How to complete this task: Below are entries. Pull out all lines containing "Index".

[Stored data]
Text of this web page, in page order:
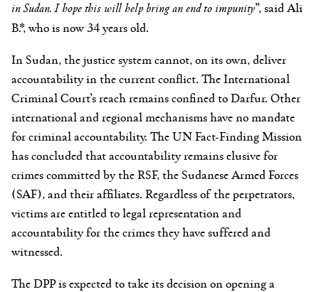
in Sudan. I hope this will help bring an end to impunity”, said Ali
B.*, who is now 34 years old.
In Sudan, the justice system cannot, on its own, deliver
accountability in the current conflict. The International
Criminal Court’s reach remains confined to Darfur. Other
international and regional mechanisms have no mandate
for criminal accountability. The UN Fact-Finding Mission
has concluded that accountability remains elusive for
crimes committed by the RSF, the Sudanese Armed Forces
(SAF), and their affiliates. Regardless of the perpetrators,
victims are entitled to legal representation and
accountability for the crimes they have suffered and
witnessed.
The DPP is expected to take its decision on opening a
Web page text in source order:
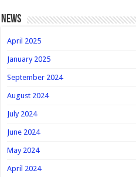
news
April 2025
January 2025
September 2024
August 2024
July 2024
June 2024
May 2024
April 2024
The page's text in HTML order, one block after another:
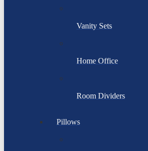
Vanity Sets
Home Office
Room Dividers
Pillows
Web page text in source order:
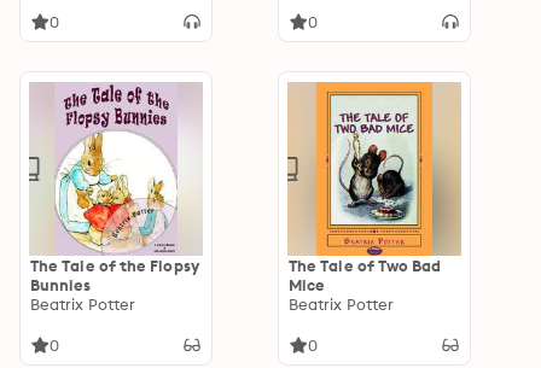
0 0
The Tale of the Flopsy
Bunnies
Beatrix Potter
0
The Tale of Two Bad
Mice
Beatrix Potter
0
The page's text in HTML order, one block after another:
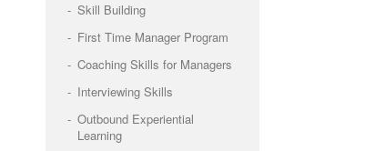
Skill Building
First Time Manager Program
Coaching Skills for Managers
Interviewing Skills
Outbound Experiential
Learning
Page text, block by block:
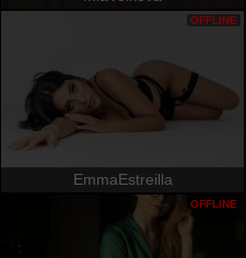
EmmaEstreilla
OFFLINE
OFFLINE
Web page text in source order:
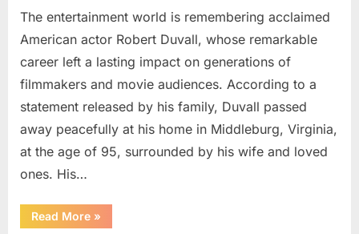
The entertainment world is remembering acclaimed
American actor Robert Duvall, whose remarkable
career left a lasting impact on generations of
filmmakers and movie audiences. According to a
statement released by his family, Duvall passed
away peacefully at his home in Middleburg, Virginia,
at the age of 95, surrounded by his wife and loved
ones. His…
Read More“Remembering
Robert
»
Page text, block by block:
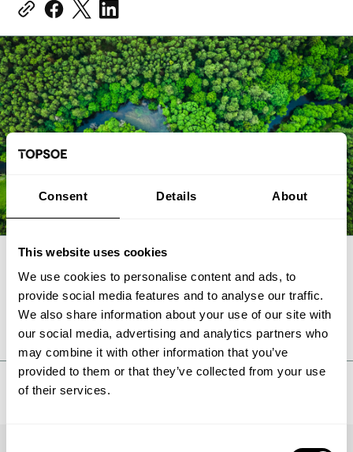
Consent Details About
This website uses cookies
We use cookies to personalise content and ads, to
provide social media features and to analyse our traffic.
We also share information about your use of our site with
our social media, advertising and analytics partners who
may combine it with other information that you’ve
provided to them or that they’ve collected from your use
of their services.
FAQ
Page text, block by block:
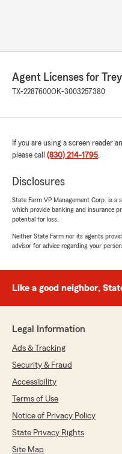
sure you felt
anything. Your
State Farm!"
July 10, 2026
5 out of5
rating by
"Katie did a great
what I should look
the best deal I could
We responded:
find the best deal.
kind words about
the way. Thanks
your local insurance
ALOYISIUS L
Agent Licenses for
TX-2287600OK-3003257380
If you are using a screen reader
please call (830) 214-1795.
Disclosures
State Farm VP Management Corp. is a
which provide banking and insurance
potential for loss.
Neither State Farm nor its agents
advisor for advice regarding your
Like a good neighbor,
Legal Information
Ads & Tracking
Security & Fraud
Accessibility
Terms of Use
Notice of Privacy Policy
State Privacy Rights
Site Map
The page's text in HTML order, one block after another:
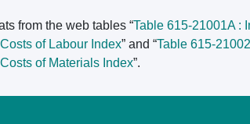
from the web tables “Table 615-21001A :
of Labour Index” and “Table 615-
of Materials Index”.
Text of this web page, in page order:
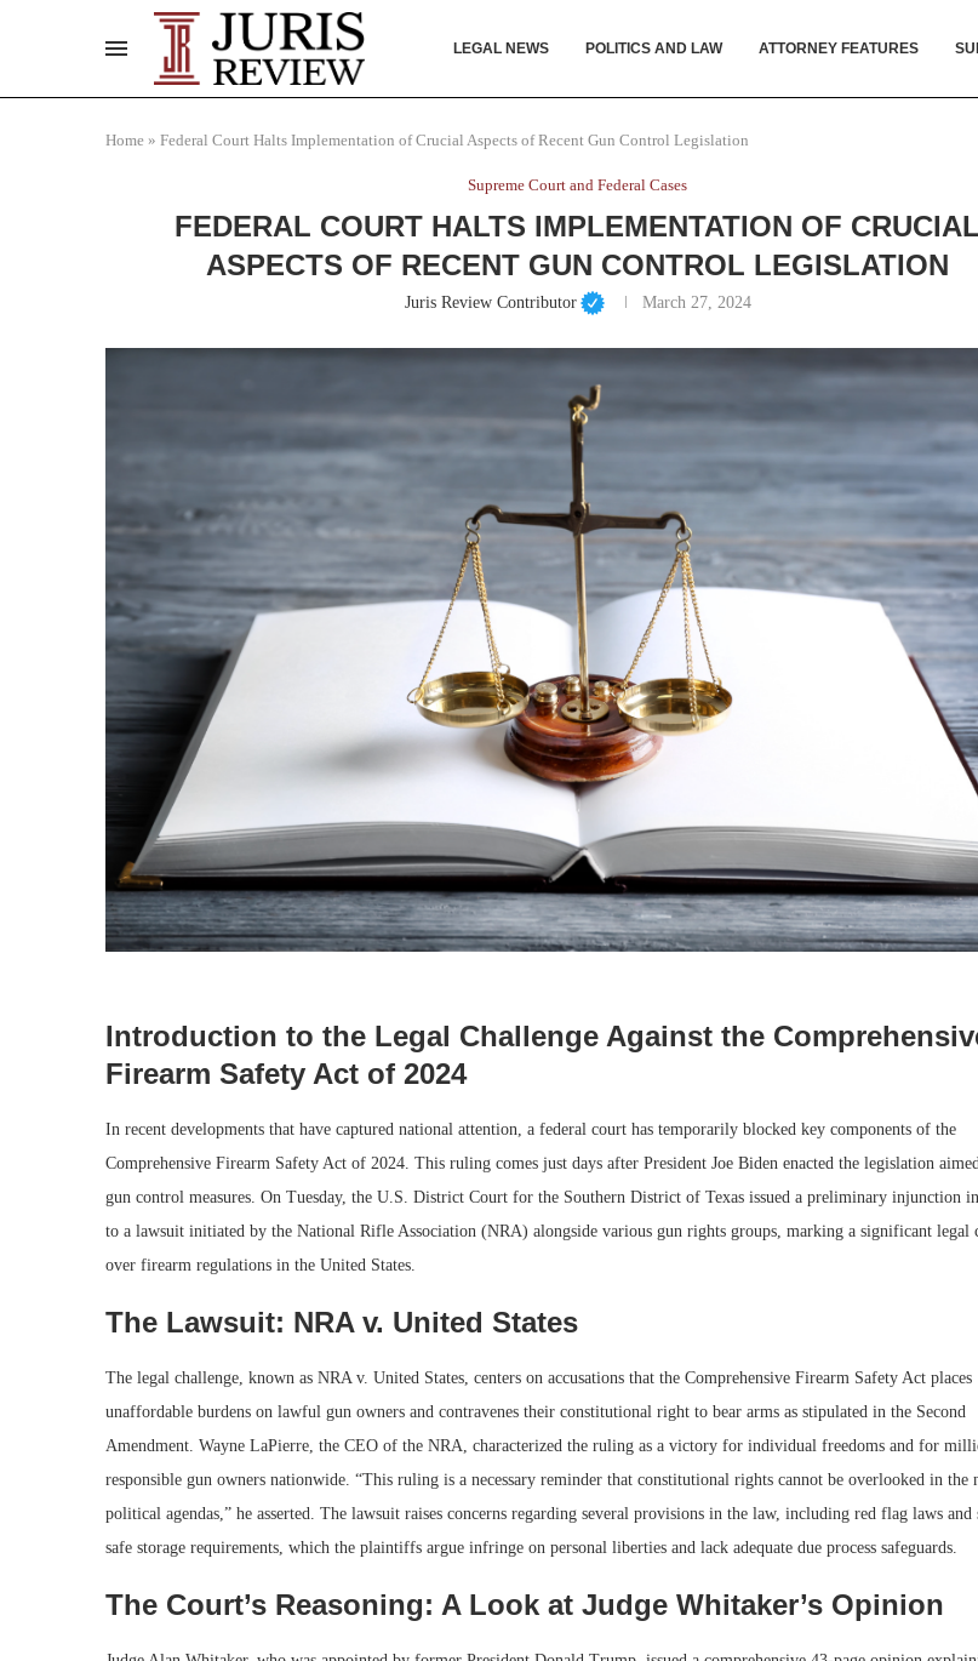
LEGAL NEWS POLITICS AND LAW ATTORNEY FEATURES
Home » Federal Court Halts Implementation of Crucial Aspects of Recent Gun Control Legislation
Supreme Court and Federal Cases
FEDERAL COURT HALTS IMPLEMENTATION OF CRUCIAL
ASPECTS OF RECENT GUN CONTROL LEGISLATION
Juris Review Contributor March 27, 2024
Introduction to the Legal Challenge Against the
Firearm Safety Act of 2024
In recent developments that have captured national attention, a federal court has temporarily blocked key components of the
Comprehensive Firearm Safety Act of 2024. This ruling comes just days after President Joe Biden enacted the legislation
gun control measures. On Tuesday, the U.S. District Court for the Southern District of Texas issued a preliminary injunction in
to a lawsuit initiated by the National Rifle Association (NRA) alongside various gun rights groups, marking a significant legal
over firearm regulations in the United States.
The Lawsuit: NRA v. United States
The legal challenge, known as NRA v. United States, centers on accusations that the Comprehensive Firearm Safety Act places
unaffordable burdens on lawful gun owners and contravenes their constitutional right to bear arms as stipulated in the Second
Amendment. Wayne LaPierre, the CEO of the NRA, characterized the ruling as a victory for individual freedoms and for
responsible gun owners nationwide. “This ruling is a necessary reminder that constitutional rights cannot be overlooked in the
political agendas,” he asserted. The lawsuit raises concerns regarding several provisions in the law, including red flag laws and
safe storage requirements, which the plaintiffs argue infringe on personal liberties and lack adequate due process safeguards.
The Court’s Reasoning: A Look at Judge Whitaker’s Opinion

Exercise result:
of Labour Index” and “Table 615-
of Materials Index”.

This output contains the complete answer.